I know that the war days were the means of developing this system beyond all that one thought possible five or six years ago; and of one thing I am sure, and this is that no one who has been compelled to “take up” his own garden will ever go back to the old way, the leading note of which was the morning grumble at the inefficiency of the gardener, and the evening resolution to fire him out. The distinction between exercise and work has, within the past few fateful years, been obliterated; and it has become accepted generally that to sweat over the handle of a lawnmower is just as ennobling as to perspire for over after over at a bowling crease; and that the man who comes in earth-stained from his allotment, is not necessarily the social inferior of the man who carries away on his knees a sample of the soil of the football field. There may be a distinction between the work and the play; but it is pretty much the same as the difference between the Biblical verb to sweat and the boudoir word to perspire. The pores are opened by the one just as healthfully as by the other. And in future I am pretty sure that we shall all sweat and rarely perspire.

I need not give any of the “instances” that have come under my notice of great advantage accruing to the garden as well as to the one who gardens without an indifferent understudy—every one who reads this book is in a position to supply such an omission. I am sure that there is no country town or village that cannot mention the name of some family, a member or several members of which have been hard at work raising flowers or vegetables or growing fruit, with immediately satisfactory results, and a prospect of something greatly in advance in the future.

I am only in a position to speak definitely on behalf of the working proprietor, but I am certain that the daughters of the house who have been working so marvellously for the first time in their lives, at the turning out of munitions, taking the place of men in fields and byres, and doing active duties in connection with hospitals, huts, and canteens, will not now be content to go back to their tennis and teas and “districts” as before. They will find their souls in other and more profitable directions, and it is pretty certain that the production of food will occupy a large number of the emancipated ones. We shall have vegetables and fruit and eggs in such abundance as was never dreamt of four years ago. Why, already potato crops of twelve tons to the acre are quite common, whereas an aggregate of eight and nine tons was considered very good in 1912. We all know the improvement that has been brought about in regard to poultry, in spite of the weathercockerel admonition of the Department of the Government, which one month sent out a million circulars imploring all sorts and conditions of people to keep poultry, and backed this up with a second million advising the immediate slaughter of all fowls who had a fancy for cereals as a food; the others were to be fed on the crumbs that fell from the master's table, but if the master were known to give the crumbs to birds instead of eating them himself or making them into those poultices, recommended by another Department that called them puddings, he would be prosecuted. Later on we were to be provided with a certain amount of stuff for pure bred fowls, in order that only the purest and best strains should be kept; but no provision in the way of provisions was made for the cockerels! The cockerels were to be discouraged, but the breeding of pure fowls was to be encouraged!
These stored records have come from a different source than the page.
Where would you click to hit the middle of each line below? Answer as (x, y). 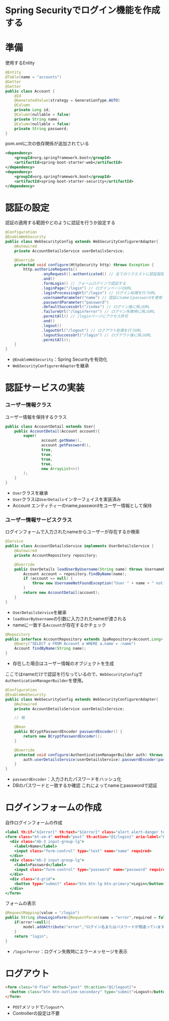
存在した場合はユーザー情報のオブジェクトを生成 (63, 664)
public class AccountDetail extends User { (50, 427)
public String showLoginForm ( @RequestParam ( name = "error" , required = (81, 918)
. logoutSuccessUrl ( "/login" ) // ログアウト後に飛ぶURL (96, 335)
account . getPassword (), (66, 445)
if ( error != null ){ (32, 922)
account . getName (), (61, 441)
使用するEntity (20, 63)
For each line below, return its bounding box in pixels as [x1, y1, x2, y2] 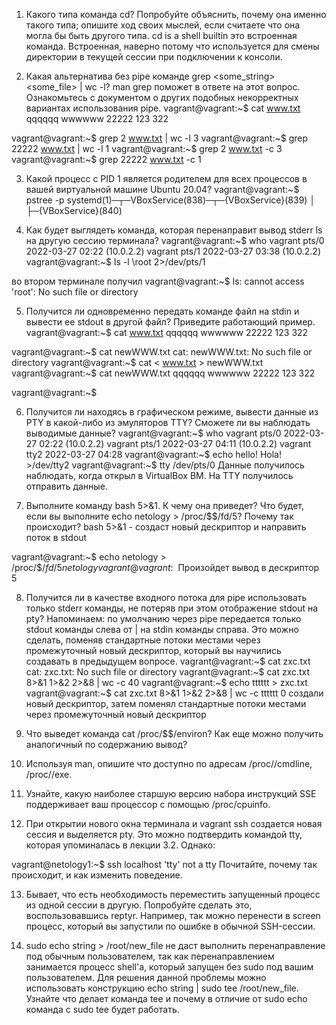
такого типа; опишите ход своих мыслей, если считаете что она [25, 19, 301, 31]
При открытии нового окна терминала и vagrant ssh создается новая [25, 818, 323, 829]
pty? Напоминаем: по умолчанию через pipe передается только [25, 613, 302, 624]
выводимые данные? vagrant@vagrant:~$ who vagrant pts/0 [25, 427, 282, 439]
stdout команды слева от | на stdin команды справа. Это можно [25, 624, 299, 635]
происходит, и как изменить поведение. [11, 869, 183, 881]
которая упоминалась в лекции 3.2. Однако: [25, 839, 216, 851]
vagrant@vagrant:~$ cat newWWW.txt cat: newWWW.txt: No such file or [11, 346, 313, 358]
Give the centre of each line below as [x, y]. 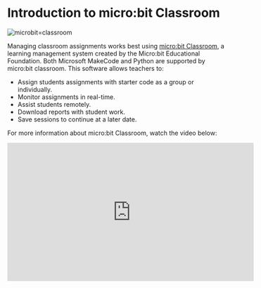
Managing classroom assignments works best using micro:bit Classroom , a [116, 46]
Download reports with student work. [71, 112]
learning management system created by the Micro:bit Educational [104, 53]
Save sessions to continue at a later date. [77, 119]
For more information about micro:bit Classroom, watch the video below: [112, 133]
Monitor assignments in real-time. [66, 97]
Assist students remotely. [54, 104]
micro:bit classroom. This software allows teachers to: [85, 68]
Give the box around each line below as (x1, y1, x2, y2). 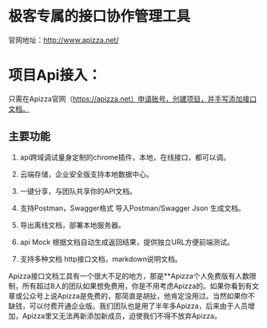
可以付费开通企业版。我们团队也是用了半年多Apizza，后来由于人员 (29, 301, 248, 310)
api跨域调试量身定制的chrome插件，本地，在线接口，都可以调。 (19, 152, 230, 162)
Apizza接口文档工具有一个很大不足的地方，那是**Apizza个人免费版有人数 (8, 271, 249, 280)
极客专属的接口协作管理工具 (8, 7, 191, 26)
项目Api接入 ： (8, 66, 102, 85)
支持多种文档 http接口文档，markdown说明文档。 (19, 254, 182, 263)
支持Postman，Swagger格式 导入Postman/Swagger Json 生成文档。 (19, 203, 245, 212)
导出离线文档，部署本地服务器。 (19, 220, 126, 230)
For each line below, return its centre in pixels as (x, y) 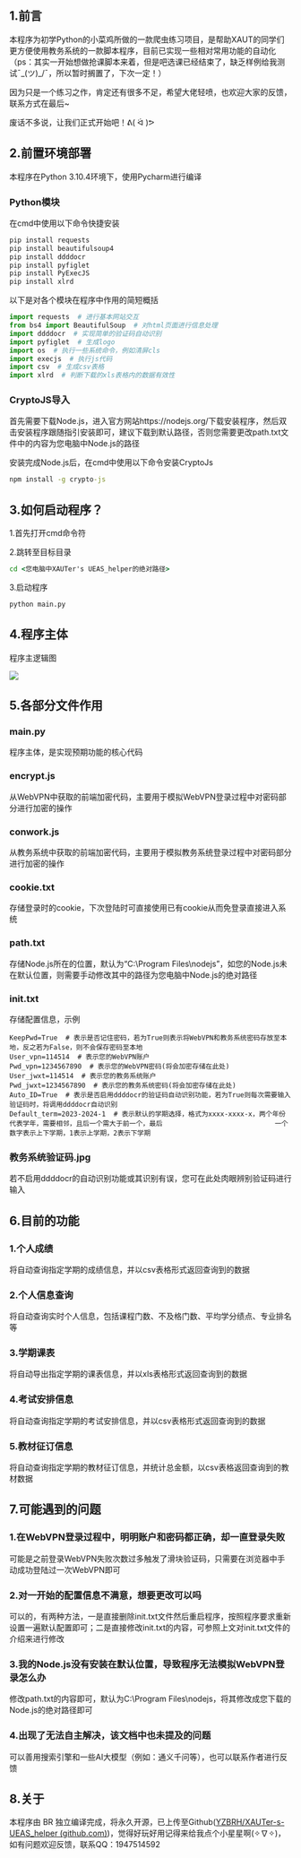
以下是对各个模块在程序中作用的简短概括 (84, 300)
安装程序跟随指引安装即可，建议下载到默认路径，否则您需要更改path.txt (149, 432)
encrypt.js (32, 776)
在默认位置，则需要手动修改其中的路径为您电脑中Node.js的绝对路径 (133, 974)
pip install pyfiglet (50, 265)
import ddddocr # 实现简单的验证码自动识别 (86, 333)
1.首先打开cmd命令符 (48, 533)
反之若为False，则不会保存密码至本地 (82, 1047)
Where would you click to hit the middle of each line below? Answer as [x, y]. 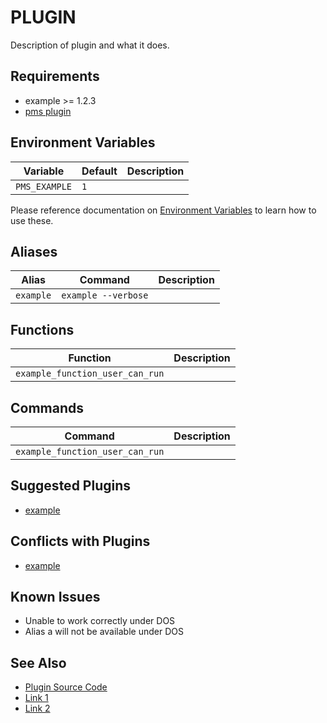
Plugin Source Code [66, 687]
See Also [38, 662]
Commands [47, 407]
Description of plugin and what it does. [90, 45]
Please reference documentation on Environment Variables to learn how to [163, 210]
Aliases [34, 251]
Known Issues [55, 597]
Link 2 [37, 708]
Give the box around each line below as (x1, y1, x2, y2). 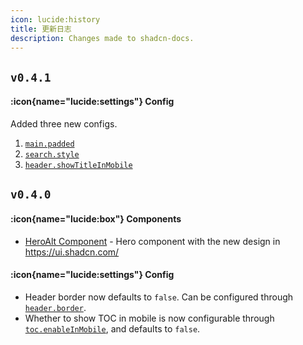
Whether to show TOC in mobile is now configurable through (24, 312, 275, 324)
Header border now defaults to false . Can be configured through (24, 291, 294, 303)
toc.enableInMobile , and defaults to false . (24, 322, 201, 335)
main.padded (24, 139, 75, 149)
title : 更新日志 (10, 24, 72, 34)
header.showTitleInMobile (24, 160, 133, 170)
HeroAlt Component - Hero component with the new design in (24, 235, 281, 247)
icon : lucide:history (10, 14, 101, 25)
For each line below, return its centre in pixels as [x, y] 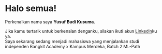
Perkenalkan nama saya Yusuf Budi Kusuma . [50, 22]
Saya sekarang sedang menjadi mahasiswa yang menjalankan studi [72, 41]
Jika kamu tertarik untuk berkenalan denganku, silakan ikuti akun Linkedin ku [81, 31]
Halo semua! [31, 8]
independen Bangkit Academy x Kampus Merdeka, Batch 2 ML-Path [73, 46]
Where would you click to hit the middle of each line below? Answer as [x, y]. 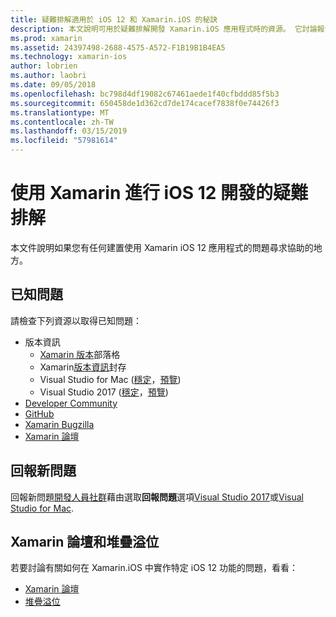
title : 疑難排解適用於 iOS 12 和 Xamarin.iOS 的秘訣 [114, 19]
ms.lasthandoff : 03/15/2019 [69, 131]
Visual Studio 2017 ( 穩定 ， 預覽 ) [104, 392]
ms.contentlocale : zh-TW [62, 122]
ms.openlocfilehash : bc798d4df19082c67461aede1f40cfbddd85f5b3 [145, 94]
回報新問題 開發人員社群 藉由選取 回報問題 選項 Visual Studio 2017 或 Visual [157, 497]
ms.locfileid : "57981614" [64, 141]
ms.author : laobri [48, 76]
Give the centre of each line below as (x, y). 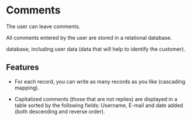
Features (22, 68)
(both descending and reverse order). (60, 111)
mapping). (27, 88)
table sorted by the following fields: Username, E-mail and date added (99, 105)
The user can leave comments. (43, 26)
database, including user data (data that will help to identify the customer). (96, 49)
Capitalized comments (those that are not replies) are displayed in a (96, 99)
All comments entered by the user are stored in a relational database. (89, 37)
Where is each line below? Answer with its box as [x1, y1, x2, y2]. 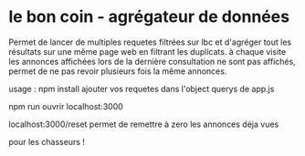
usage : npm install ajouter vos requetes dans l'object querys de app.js [8, 83, 275, 94]
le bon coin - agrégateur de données [8, 6, 289, 27]
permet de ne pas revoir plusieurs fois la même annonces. [8, 66, 227, 77]
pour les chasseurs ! [8, 136, 86, 147]
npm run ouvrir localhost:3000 [8, 100, 124, 111]
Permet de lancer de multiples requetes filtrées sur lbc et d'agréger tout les [8, 36, 292, 47]
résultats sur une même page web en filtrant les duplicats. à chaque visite [8, 46, 287, 57]
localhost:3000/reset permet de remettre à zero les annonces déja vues [8, 119, 279, 130]
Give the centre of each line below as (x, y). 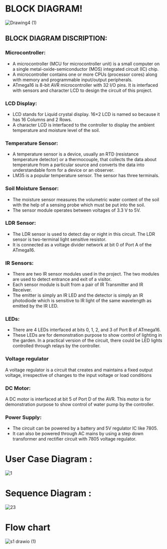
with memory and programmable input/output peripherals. (72, 80)
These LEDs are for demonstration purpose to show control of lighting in (87, 335)
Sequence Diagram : (48, 494)
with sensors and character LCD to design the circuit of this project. (82, 90)
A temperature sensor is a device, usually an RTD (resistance (75, 154)
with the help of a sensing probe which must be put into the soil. (79, 205)
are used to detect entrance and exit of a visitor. (62, 280)
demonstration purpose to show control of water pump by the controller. (80, 404)
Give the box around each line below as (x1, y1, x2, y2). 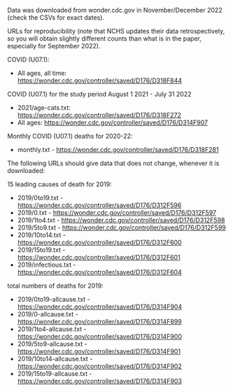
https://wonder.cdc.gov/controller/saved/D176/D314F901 (17, 347, 181, 356)
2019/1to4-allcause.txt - (17, 325, 87, 333)
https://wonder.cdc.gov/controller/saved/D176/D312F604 (17, 268, 182, 276)
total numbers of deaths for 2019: (7, 281, 104, 290)
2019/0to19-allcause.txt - (17, 295, 90, 303)
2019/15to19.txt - (17, 246, 66, 254)
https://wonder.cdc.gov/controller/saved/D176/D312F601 (17, 253, 181, 261)
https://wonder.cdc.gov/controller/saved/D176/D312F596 (17, 201, 182, 209)
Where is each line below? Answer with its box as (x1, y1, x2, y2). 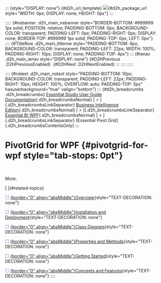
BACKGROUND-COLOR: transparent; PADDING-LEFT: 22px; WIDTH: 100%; (5, 46, 156, 51)
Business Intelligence (76, 102, 119, 107)
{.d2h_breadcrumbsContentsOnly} (5, 122, 75, 128)
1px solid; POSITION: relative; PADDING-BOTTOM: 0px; (5, 25, 116, 31)
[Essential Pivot (76, 118, 107, 123)
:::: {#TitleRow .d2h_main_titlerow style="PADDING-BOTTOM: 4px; (5, 40, 139, 46)
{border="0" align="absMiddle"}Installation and (10, 209, 106, 215)
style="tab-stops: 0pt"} (23, 150, 123, 161)
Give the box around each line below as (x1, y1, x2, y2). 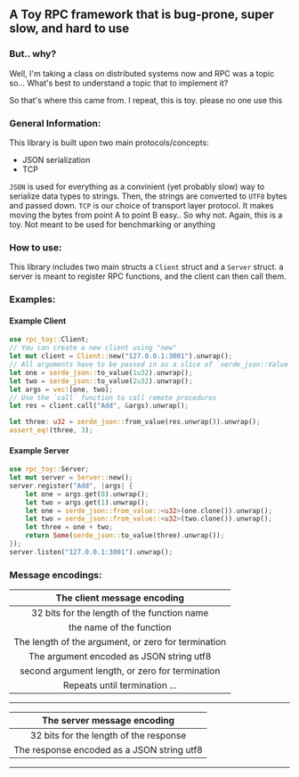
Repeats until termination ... (62, 679, 177, 691)
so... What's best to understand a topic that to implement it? (9, 78, 229, 88)
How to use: (9, 241, 62, 253)
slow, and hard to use (9, 21, 130, 37)
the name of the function (68, 621, 172, 634)
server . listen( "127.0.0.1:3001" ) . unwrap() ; (9, 547, 174, 556)
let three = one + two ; (25, 523, 114, 532)
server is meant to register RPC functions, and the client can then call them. (9, 271, 287, 282)

It took another million or so of buff Orpmgton circulars to explain just what was meant by the Department, and even then it needed a highly-trained intelligence to explain the explanation.

When we get rid of these clogs to industry known as Departments, we shall, I am sure, all work together to the common good, in making England a self-supporting country, and the men and women of England a self-respecting people, and in point of health an A 1 people instead of the C 3 into which we are settling down complacently. The statistics of the grades recently published appeared to me to be the greatest cause for alarm that England has known for years. And the worst of the matter is that when one asks if a more ample proof of decadence has ever been revealed, people smile and inquire if the result of the recent visits of the British to France and Italy and Palestine and Mesopotamia suggest any evidence of decadence. They forget that it was only the A classes that left England; only the A classes were killed or maimed; the lower grades remained at home with their wives in order that the decadent breed might be carried on with emphasised decadence.

If I were asked in what direction one should look for the salvation of the race from the rush into Avernus toward which we have been descending, I would certainly say,—

“The garden and the allotment only will arrest our feet on the downward path.”